During a visit to Cambridgeshire on Thursday, the Duke and Duchess of Cambridge were present for the unveiling of their official portrait, which was painted by British artist Jamie Coreth and commissioned last year by the Cambridgeshire Royal Portrait Fund, held by the Cambridge Community Foundation, and given as a gift by Cambridgeshire.
The duke and duchess appear in the portrait side-by-side, looking off-center. Middleton is seen wearing an emerald-hued, knee-length The Vampire’s Wife dress, which she wore during a press tour of Ireland in March 2020. She is also depicted wearing matching green Manolo Blahnik heels and a pearl brooch created by British jewelry Garrard. The brooch is named the Duchess of Cambridge’s Brooch, which was made for Princess Augusta, who served as the Duchess of Cambridge from 1797 to 1889. Prince William is painted wearing a black suit with a blue tie.
Coreth released a statement on painting the official portrait, stating: “It has been the most extraordinary privilege of my life to be chosen to paint this picture. I wanted to show Their Royal Highnesses in a manner where they appeared both relaxed and approachable, as well as elegant and dignified. As it is the first portrait to depict them together, and specifically during their time as The Duke and Duchess of Cambridge, I wanted the image to evoke a feeling of balance between their public and private lives. The piece was commissioned as a gift for the people of Cambridgeshire, and I hope they will enjoy it as much as I have enjoyed creating it.”
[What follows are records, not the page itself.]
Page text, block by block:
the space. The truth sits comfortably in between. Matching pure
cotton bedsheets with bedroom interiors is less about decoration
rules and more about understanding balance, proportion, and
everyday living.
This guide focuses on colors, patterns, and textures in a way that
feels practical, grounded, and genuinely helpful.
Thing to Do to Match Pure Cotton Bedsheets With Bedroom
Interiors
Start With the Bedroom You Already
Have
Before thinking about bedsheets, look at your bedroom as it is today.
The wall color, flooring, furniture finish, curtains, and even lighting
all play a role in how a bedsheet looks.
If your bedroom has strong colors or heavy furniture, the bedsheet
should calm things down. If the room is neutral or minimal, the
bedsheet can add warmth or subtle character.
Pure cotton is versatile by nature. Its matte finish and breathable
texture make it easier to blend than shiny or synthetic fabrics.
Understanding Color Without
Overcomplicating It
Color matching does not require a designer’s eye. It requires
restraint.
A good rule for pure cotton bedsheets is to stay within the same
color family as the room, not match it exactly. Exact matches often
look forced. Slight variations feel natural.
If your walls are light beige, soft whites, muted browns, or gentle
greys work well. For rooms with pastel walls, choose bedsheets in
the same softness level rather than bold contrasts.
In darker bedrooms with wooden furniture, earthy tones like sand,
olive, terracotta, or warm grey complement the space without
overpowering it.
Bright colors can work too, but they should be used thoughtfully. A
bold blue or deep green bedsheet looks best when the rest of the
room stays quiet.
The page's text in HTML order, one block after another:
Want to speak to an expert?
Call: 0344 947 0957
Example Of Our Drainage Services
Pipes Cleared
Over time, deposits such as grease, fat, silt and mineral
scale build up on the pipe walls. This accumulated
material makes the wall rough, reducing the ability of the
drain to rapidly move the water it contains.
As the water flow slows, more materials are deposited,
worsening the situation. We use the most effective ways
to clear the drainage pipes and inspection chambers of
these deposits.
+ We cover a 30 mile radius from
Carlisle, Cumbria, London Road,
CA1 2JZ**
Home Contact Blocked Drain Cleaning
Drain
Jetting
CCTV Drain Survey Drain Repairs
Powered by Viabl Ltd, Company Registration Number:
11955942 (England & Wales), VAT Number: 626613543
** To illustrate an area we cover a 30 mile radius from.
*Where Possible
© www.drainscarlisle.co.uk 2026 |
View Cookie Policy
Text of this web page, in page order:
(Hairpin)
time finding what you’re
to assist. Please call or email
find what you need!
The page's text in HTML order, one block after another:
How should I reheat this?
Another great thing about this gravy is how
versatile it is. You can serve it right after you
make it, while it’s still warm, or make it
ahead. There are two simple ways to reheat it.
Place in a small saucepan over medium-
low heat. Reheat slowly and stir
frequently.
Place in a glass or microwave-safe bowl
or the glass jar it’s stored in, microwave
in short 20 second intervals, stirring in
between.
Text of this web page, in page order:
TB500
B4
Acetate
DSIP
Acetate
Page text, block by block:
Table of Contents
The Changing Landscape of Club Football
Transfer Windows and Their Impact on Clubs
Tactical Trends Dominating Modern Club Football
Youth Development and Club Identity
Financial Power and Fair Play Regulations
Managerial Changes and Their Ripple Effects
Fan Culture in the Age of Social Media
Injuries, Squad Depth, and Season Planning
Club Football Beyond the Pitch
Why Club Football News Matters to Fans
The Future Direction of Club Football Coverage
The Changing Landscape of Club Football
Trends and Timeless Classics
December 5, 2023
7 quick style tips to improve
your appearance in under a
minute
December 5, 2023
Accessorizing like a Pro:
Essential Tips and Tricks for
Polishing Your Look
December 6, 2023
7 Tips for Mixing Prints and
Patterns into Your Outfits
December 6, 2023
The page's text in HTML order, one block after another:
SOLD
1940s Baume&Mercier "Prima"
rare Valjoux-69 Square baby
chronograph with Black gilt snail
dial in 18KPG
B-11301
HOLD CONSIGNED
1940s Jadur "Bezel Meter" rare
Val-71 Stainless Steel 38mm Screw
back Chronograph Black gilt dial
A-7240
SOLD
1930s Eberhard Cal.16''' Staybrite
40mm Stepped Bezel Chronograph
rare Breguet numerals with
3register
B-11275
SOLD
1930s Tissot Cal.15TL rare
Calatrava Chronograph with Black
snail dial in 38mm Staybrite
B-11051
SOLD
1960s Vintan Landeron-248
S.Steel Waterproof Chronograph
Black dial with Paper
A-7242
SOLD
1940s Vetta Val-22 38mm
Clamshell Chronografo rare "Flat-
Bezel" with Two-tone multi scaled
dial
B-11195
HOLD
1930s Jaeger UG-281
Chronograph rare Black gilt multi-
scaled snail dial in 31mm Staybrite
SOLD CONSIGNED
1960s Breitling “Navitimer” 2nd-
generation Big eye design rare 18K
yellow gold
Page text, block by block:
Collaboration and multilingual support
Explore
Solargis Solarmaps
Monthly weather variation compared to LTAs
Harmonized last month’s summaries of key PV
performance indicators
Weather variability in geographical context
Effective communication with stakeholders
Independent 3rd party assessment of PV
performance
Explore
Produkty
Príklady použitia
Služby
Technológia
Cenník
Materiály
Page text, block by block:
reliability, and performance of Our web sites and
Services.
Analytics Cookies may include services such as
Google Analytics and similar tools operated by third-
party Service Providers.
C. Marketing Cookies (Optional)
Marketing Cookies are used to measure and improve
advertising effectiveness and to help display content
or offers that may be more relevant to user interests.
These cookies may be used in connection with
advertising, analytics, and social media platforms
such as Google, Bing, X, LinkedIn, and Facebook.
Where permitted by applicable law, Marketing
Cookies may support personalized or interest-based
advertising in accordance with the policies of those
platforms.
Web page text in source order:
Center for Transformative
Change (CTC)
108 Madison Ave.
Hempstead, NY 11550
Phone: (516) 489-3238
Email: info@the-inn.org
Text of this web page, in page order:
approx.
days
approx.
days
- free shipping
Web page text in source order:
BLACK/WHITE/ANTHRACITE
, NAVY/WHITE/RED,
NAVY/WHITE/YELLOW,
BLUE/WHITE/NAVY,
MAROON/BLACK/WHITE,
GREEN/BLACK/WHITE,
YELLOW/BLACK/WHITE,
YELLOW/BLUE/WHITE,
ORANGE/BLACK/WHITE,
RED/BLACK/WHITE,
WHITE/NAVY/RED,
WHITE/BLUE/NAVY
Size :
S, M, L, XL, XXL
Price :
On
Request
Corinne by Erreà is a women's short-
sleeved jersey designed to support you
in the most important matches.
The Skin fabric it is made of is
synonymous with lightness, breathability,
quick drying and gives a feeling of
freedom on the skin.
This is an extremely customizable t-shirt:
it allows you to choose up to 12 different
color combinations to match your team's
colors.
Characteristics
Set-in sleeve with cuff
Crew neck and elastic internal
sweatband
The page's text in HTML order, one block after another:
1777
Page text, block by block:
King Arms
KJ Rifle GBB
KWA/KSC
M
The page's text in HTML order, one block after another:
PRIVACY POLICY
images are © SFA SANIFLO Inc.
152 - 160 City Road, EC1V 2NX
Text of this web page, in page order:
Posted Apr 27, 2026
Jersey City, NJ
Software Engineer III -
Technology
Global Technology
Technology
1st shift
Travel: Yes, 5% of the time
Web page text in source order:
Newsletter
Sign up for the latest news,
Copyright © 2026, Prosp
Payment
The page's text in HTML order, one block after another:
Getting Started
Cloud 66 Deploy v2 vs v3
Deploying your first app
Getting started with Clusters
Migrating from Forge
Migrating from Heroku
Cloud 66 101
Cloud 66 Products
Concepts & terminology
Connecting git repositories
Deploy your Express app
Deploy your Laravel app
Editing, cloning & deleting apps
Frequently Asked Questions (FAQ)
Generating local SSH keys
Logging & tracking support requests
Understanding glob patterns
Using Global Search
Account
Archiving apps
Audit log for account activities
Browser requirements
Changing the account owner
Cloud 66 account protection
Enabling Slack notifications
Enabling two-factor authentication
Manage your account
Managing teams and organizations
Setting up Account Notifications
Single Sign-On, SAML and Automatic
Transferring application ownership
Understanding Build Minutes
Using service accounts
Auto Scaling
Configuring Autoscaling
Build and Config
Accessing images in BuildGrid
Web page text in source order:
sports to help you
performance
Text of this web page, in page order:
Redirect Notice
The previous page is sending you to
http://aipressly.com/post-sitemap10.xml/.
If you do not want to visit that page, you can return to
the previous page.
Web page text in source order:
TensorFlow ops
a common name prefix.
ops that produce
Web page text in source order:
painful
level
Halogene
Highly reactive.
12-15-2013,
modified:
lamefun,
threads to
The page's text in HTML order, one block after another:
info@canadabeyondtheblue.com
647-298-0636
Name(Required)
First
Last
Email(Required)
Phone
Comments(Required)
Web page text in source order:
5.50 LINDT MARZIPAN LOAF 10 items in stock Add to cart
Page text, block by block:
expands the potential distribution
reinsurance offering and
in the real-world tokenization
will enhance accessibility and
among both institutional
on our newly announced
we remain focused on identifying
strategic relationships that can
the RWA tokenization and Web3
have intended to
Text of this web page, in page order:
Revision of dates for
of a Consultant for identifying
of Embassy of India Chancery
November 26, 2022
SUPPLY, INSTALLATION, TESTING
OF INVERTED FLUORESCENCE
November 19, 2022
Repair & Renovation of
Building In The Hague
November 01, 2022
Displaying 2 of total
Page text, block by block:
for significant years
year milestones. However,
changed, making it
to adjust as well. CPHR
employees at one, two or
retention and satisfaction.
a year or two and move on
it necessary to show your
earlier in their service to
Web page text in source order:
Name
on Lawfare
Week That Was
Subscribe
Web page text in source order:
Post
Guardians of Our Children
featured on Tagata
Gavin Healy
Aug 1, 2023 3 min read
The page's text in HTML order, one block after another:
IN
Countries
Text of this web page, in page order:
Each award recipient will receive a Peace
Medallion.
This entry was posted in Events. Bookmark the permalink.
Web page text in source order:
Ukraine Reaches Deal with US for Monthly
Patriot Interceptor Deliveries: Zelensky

The portrait’s unveiling comes just two days after Prince William turned 40. The prince celebrated his birthday with his own portrait. Prince William appeared on the cover of “The Big Issue,” a street newspaper that offers homeless people an opportunity to work and earn an income.
The Duke and Duchess of Cambridge’s portrait will be on display for three years at the University of Cambridge’s Fitzwilliam Museum. It will then be displayed in other areas in Cambridgeshire. The portrait will also be loaned to the National Portrait Gallery next year to celebrate the gallery’s reopening.